The public API surface is centered on VoiceManager for direct usage and the AbstractCore capability plugin for ecosystem integration.

VoiceManager — Core Façade

from abstractvoice import VoiceManager

vm = VoiceManager(
    language="en",
    tts_engine="openai",       # or "supertonic", "piper", "omnivoice"
    stt_engine="openai",       # or "faster_whisper"
    remote_base_url="...",    # optional OpenAI-compatible endpoint
)

# TTS
vm.speak("Hello world")
wav = vm.speak_to_bytes("Hello", format="wav")

# Engine preload/unload (local engines only)
vm.preload_tts_engine(engine="supertonic")
vm.preload_stt_engine(engine="faster_whisper")
vm.unload_tts_engine()
vm.unload_stt_engine()

# Runtime TTS switching
vm.set_tts_engine("piper")

AbstractCore Plugin Integration

from abstractcore import create_llm

llm = create_llm("openai")

# TTS via capability plugin
wav = llm.voice.tts(
    "Hello from AbstractCore",
    provider="openai",
    model="tts-1",
    voice="alloy",
    format="wav",
)

# STT via capability plugin
text = llm.voice.stt(audio_bytes, provider="faster-whisper", model="small")
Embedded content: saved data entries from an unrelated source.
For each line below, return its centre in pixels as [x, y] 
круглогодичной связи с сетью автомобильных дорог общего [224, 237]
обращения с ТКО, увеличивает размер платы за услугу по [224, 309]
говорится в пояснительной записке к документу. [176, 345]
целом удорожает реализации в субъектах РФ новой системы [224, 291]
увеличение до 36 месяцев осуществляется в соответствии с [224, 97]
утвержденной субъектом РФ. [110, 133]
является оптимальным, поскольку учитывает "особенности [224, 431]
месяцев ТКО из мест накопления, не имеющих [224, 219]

# Provider and voice discovery
providers = llm.voice.available_providers()
voices = llm.voice.list_tts_voices(provider="supertonic")
models = llm.voice.list_tts_models(provider="openai")

# Voice cloning
llm.voice.clone_voice(reference_audio="ref.wav", name="my-clone")

# Resident model management (local engines)
llm.voice.load_resident_model(provider="supertonic")
llm.voice.list_resident_models()
llm.voice.unload_resident_model(provider="supertonic")
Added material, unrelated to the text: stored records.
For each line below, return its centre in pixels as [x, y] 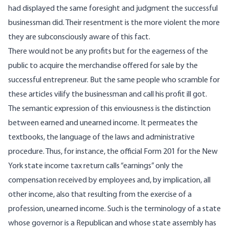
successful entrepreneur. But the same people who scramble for [114, 81]
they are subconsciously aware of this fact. [79, 38]
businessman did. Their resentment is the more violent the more [114, 23]
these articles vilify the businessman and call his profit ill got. [108, 95]
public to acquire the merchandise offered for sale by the [103, 66]
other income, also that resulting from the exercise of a [100, 195]
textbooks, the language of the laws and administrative [101, 138]
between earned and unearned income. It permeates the [103, 123]

Streaming TTS (LLM → Voice)

from abstractvoice.tts.text_to_speech_stream import TextToSpeechStream

# Bridge incremental LLM text to TTS audio
stream = TextToSpeechStream(tts_engine=vm.tts_engine)

# Feed tokens as they arrive from the LLM
for token in llm_stream:
    stream.feed(token)
stream.finish()

Available TTS Engines

OpenAI / Compatible

Remote HTTP TTS via /audio/speech. Default engine. Supports any OpenAI-compatible endpoint including local servers.

Supertonic 3

Local ONNX TTS with 10 fixed profiles (M1–M5, F1–F5). Fast, lightweight, no external SDK dependency. Recommended local base TTS.

Piper

Local multilingual TTS with downloadable voice packs. Supports 20+ languages. Voice selection by language, quality tier, and speaker ID.

OmniVoice

Omnilingual local TTS with zero-shot voice cloning. Recommended cloning backend. Heavy model — prefetch required.

AudioDiT

LongCat-AudioDiT TTS with prompt-audio cloning. MIT-licensed vendored model code. Optional heavy backend.